Boniek: Spokojnie, to tylko mundial

Prezes PZPN Zbigniew Boniek dla „Rzeczpospolitej" po losowaniu grup w Moskwie: bazą polskiej reprezentacji będzie Soczi.

Aktualizacja: 04.12.2017 14:12 Publikacja: 03.12.2017 17:39

Boniek: Spokojnie, to tylko mundial

Foto: Fotorzepa, Piotr Nowak

Rzeczpospolita: Czytając różne opinie, nie mogę się zorientować, czy Polska dobrze wylosowała. Myślę, że średnio, ale oceny są skrajnie: od entuzjastycznych po grobowe.

Zbigniew Boniek: Kto gra w piłkę ten wie, że na najwyższym poziomie rozgrywek są może ze trzy reprezentacje, o których można powiedzieć, że na pewno z nimi wygramy. Nie wymienię ich z nazwy, powiem tylko, że nie jest to Senegal, Kolumbia ani Japonia. Łatwych grup nie ma, nie liczyliśmy więc na jakieś wyjątkowe szczęście. Ale jestem zadowolony.

Wspomniał pan jednak w wywiadzie telewizyjnym, że chętnie widziałby Polskę w grupie z Rosją...

Nie w grupie z Rosją, co było zresztą niemożliwe, bo byliśmy w tym samym koszyku, tylko zamieniłbym się z nią na przeciwników. Arabia Saudyjska, Egipt i znany nam Urugwaj wydają się słabsze od reprezentacji, na które trafiliśmy. Ale na nic nie narzekam. Koszyki nie grają. Kiedy zdobywaliśmy medale na mistrzostwach świata, byliśmy losowani w ostatniej kolejności. Teraz jesteśmy na szóstym miejscu w rankingu FIFA, ale nie czujemy się szóstą drużyną na świecie. Uważam, że losowanie było dobre, trzeba wziąć się do pracy.

Który z przeciwników wydaje się najtrudniejszy?

Nie ma najtrudniejszego ani najłatwiejszego. Poziom wszystkich jest wyrównany. Widziałem ostatnio Japonię w meczu towarzyskim z Belgią. Przegrała 0:1, ale mnie zauroczyła. Oglądałem to, nie wiedząc, że patrzę na naszego przeciwnika. Bez wielkich nazwisk, dobrze zorganizowani taktycznie, to bardzo wybiegana drużyna. Kolumbia może grać lepiej lub gorzej, ale jej atutem jest wielka tradycja futbolowa. W takich warunkach zawsze znajdą się dobrzy zawodnicy i trenerzy. Zresztą widzimy, w jakich klubach występują najlepsi kolumbijscy piłkarze. Senegal to jedenastka dobrze wyszkolonych technicznie atletów. Każdy jest mocny i każdy jest inny. Z punktu widzenia kibica, atrakcyjności widowiska, to bardzo dobra grupa.
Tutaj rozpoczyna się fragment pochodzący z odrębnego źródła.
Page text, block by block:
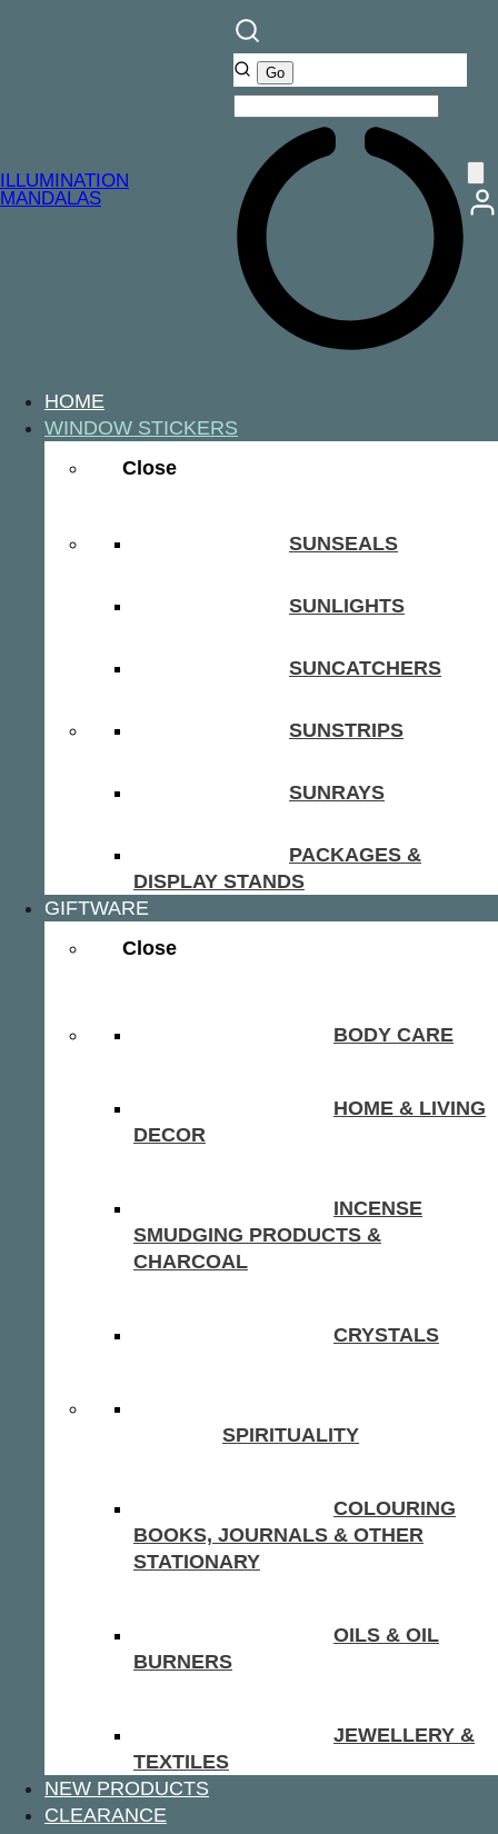
ILLUMINATION
MANDALAS
HOME
WINDOW STICKERS
Close
SUNSEALS
SUNLIGHTS
SUNCATCHERS
SUNSTRIPS
SUNRAYS
PACKAGES &
DISPLAY STANDS
GIFTWARE
Close
BODY CARE
HOME & LIVING
DECOR
INCENSE
SMUDGING PRODUCTS &
CHARCOAL
CRYSTALS
SPIRITUALITY
COLOURING
BOOKS, JOURNALS & OTHER
STATIONARY
OILS & OIL
BURNERS
JEWELLERY &
TEXTILES
NEW PRODUCTS
CLEARANCE

A z punktu widzenia pana i Adama Nawałki? Od kiedy został on trenerem Polska, nie zmierzyła się z przeciwnikiem z Azji i Afryki, a bezpośredni kontakt z Ameryką Łacińską zawodnicy mieli dopiero teraz, już po eliminacjach, i to nie wszyscy, bo nie graliśmy najsilniejszymi składami.

Nie było potrzeby takich gier. Koncentrowaliśmy się na mistrzostwach Europy i eliminacjach mistrzostw świata, więc siłą rzeczy eliminacyjne i towarzyskie mecze rozgrywaliśmy z przeciwnikami europejskimi. Sytuacja się zmieniła, więc teraz będziemy poznawali innych przeciwników.

Czy to znaczy, że zmienią się plany przygotowań kadry na mundial?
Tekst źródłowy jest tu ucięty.